In an instant messaging exchange on Feb. 8, 2018 - when the plane was in the air and eight months before the first of two fatal crashes, an employee asks another: "Would you put your family on a MAX simulator trained aircraft? I wouldn't".

The second employee responds: "No"
Whoah
 
Last edited:

pauldun170

Diamond Member
Sep 26, 2011
9,139
5,074
136
And in a May 2018 message, an unnamed Boeing employee said: “I still haven’t been forgiven by god for the covering up I did last year.”
It involved a goat, his grandmother's wedding ring and 40 gallons of cranberry juice.
Despite displeasing the gods, fun was had by all that day.
 

ShookKnight

Senior member
Dec 12, 2019
646
658
96
Muh capital market!! Muh capital market!!!

This is why the big scary government is needed sometimes - because corporations do NOT give a fuck. At all. Even when people die, there is no accountability. And no one get's punished.

Letting the market sort it out is utter nonsense when people are falling out of the sky.
 

pete6032

Diamond Member
Dec 3, 2010
7,579
3,124
136
Truly sickening. I read this this morning. I couldn't live with myself if I was that blasé about people's safety.
 

sandorski

No Lifer
Oct 10, 1999
70,128
5,657
126
Muh capital market!! Muh capital market!!!

This is why the big scary government is needed sometimes - because corporations do NOT give a fuck. At all. Even when people die, there is no accountability. And no one get's punished.

Letting the market sort it out is utter nonsense when people are falling out of the sky.

Indeed

 
Reactions: ShookKnight

pauldun170

Diamond Member
Sep 26, 2011
9,139
5,074
136
Muh capital market!! Muh capital market!!!

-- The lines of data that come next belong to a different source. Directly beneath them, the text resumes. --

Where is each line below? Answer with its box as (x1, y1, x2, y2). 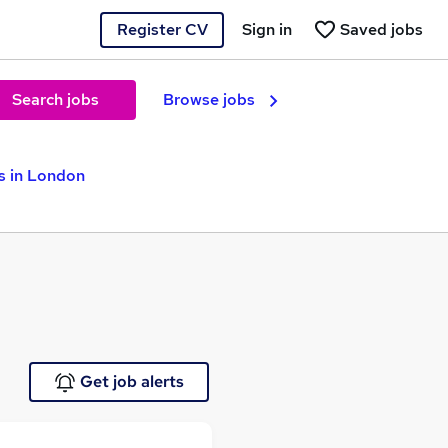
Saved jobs (340, 18, 423, 40)
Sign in (242, 18, 292, 40)
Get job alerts (79, 371, 184, 392)
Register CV (116, 18, 208, 40)
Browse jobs (163, 89, 255, 110)
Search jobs (11, 89, 99, 110)
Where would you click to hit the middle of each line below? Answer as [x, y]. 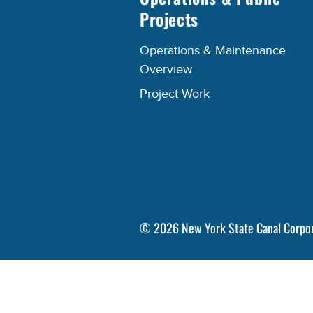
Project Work [175, 94]
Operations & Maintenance [213, 51]
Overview [166, 70]
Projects [169, 19]
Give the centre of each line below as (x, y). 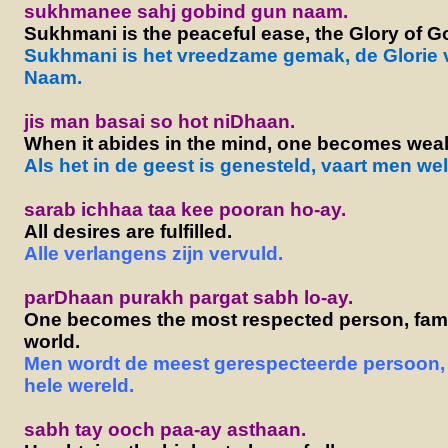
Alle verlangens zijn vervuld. (153, 253)
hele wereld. (78, 385)
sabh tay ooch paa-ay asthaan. (164, 429)
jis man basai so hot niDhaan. (159, 121)
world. (51, 341)
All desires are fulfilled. (127, 231)
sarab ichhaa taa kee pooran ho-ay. (184, 209)
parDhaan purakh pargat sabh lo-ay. (188, 297)
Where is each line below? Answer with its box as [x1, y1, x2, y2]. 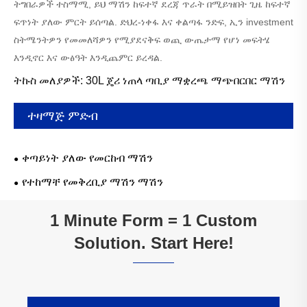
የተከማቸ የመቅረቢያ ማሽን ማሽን [22, 176, 163, 188]
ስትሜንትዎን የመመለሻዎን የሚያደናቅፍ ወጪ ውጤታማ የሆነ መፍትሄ [14, 34, 269, 46]
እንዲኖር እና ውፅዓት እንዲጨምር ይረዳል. [14, 52, 162, 64]
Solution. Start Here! [73, 234, 234, 253]
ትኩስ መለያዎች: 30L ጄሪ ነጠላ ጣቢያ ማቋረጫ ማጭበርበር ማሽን [14, 75, 285, 87]
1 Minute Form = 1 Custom [50, 211, 257, 230]
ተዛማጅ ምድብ [27, 109, 98, 123]
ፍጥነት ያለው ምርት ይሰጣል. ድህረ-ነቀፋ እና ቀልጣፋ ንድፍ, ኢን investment [14, 16, 293, 28]
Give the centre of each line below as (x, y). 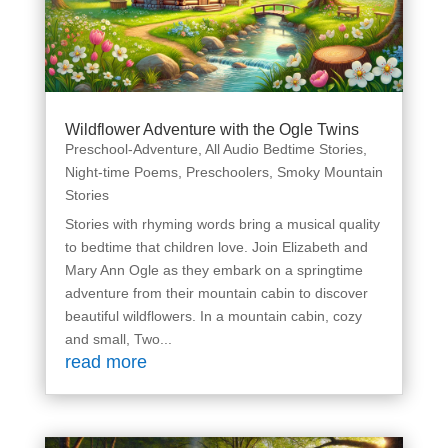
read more (105, 362)
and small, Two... (118, 339)
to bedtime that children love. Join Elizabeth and (216, 247)
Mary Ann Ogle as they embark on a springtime (213, 270)
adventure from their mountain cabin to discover (216, 293)
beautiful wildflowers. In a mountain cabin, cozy (213, 316)
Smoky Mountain (329, 172)
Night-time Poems (121, 172)
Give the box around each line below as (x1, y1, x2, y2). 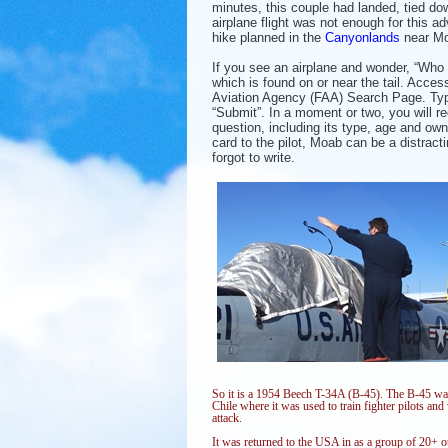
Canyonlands (325, 29, 400, 45)
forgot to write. (212, 149, 295, 165)
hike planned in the (212, 29, 325, 45)
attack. (212, 411, 242, 424)
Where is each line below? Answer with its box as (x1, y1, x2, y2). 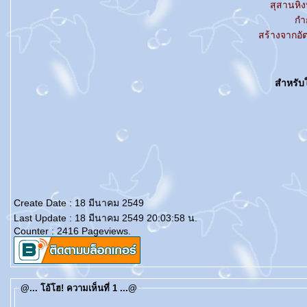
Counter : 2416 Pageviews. (14, 225, 131, 236)
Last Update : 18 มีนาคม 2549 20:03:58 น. (14, 212, 197, 223)
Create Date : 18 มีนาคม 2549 (14, 197, 144, 208)
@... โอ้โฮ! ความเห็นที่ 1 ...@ (21, 283, 137, 293)
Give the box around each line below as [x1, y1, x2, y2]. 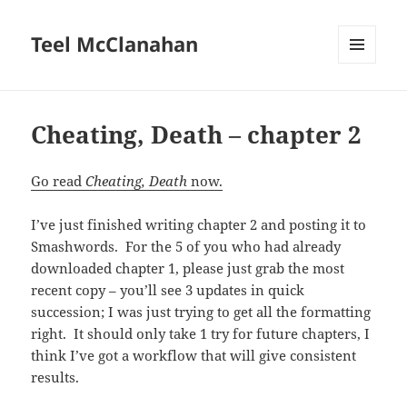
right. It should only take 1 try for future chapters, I [31, 324, 371, 343]
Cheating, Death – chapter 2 [31, 118, 362, 152]
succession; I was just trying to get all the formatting [31, 303, 372, 322]
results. [31, 368, 80, 387]
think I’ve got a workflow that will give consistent [31, 346, 357, 365]
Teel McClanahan [31, 30, 199, 58]
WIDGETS [338, 94, 390, 110]
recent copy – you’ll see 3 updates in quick [31, 281, 305, 300]
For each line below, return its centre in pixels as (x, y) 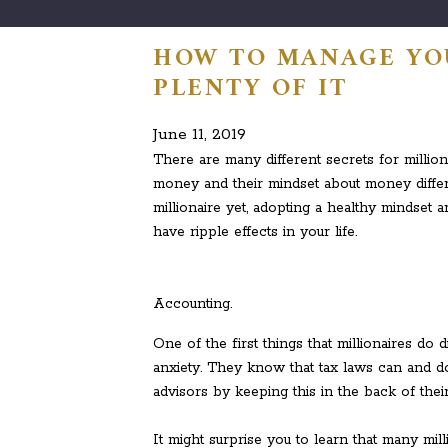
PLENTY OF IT (250, 88)
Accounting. (192, 303)
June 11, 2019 (199, 134)
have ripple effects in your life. (255, 231)
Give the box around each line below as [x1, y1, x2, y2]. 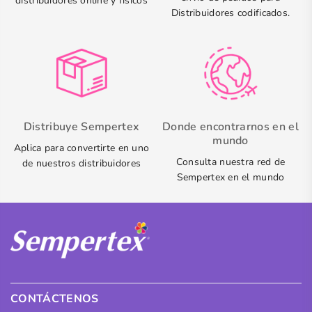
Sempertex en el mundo [176, 171, 285, 185]
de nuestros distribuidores [22, 157, 141, 171]
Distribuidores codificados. [171, 6, 290, 20]
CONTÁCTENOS [10, 290, 99, 306]
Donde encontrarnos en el [162, 119, 299, 135]
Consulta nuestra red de [175, 155, 286, 169]
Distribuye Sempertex [23, 119, 140, 135]
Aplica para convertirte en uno [13, 141, 150, 155]
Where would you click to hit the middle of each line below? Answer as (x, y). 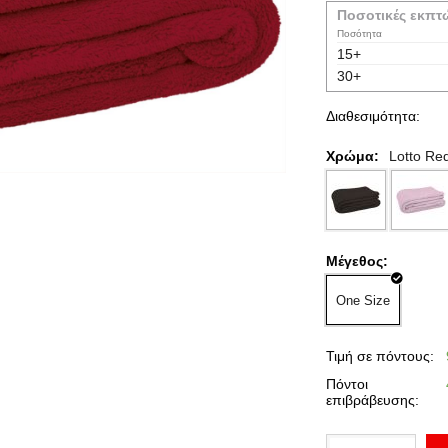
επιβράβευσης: (372, 400)
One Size (363, 300)
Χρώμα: (352, 156)
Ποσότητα (359, 33)
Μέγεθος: (357, 261)
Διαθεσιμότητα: (373, 116)
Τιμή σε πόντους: (380, 356)
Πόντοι (347, 384)
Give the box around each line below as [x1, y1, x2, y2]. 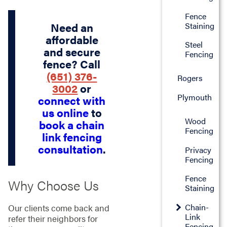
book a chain [39, 117, 105, 132]
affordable [45, 31, 98, 47]
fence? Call [43, 56, 101, 71]
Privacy [185, 143, 212, 156]
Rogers [177, 72, 203, 84]
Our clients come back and [8, 201, 109, 214]
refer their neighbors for [8, 212, 98, 224]
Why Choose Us [8, 175, 99, 195]
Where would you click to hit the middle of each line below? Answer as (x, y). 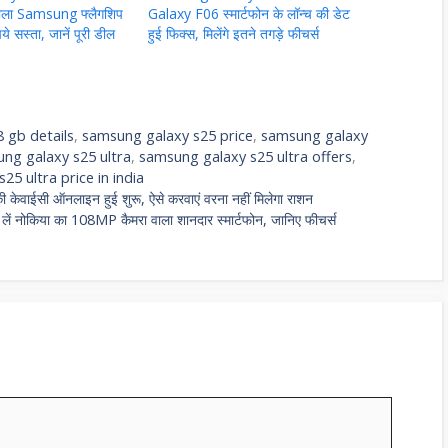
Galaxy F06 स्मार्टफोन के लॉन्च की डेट (248, 13)
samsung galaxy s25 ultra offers (245, 156)
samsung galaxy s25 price (168, 135)
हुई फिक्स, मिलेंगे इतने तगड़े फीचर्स (233, 33)
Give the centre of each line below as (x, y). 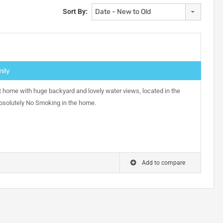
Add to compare (163, 163)
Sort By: (75, 11)
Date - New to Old (123, 12)
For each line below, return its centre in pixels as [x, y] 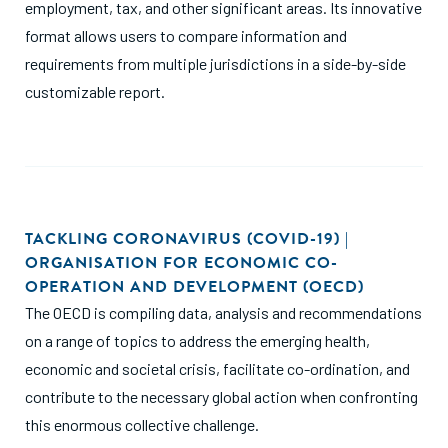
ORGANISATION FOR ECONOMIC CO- [181, 263]
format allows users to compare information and [186, 35]
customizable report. [95, 91]
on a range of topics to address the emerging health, [197, 340]
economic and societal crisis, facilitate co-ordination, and [217, 368]
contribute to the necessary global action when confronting [221, 396]
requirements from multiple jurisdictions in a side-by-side [215, 63]
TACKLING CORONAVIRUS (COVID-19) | [187, 239]
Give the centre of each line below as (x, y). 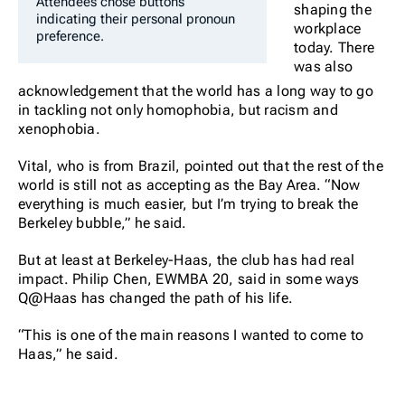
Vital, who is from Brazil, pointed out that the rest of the (201, 165)
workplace (328, 28)
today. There (334, 47)
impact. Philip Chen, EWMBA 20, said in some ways (188, 278)
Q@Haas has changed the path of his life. (155, 297)
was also (323, 66)
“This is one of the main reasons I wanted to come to (191, 334)
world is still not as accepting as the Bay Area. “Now (189, 184)
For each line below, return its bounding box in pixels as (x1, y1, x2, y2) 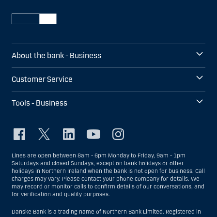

This is why the big scary government is needed sometimes - because corporations do NOT give a fuck. At all. Even when people die, there is no accountability. And no one get's punished.

Letting the market sort it out is utter nonsense when people are falling out of the sky.

Not true.
If a plane crashes due to a cost cutting by senior executives and kills hundreds of people, those senior executive may end up getting let go from the company. Properly compensated as per contractual agreements of course.
Sure people or dead, families devastated and entire legacies demolished but some of those senior executives now have to cancel vacations or rethink that lease on a the Porsche they had there eye on. Hell, the reputational risk of mass death due to the leadership decisions made could result in stock price drop.
Doesn't anyone think about the markets?
This could impact the markets.
Isn't that suitable punishment?
As for government fines, a couple of million in fines might impact the travel budget for the year. Might even result in bonuses being reduced.
Can't have that happen

wonder what their god thinks about them now...
Ceiling god is watching you masturbate
 

Red Squirrel

No Lifer
May 24, 2003
67,904
12,374
126
www.anyf.ca
I'm guessing like most companies, it's run by the bean counters. All the people who do the work have no say about anything. What happens is costs are cut in really bad places and the workers know it's bad but have to do it anyway. Sadly, it's cheaper to deal with deaths than to prevent them. That said it's pretty hard to build a plane that can survive a missile strike so this last crash is not really their fault.
 

tracerbullet

Golden Member
Feb 22, 2001
1,661
19
81
I would want to know how many people think this way, and how many are the opposite - take their jobs seriously and would be heartbroken at the idea that they missed something that caused a crash. My guess is there's a lot of each at the company and even more in between that just go in and do a job then go home and not think about it.

This might, or might not, be a systemic issue. It could also be 0.03% of the people working their and not much more than a good news story.
 

rcpratt

Lifer
Jul 2, 2009
10,433
110
116
I would want to know how many people think this way, and how many are the opposite - take their jobs seriously and would be heartbroken at the idea that they missed something that caused a crash. My guess is there's a lot of each at the company and even more in between that just go in and do a job then go home and not think about it.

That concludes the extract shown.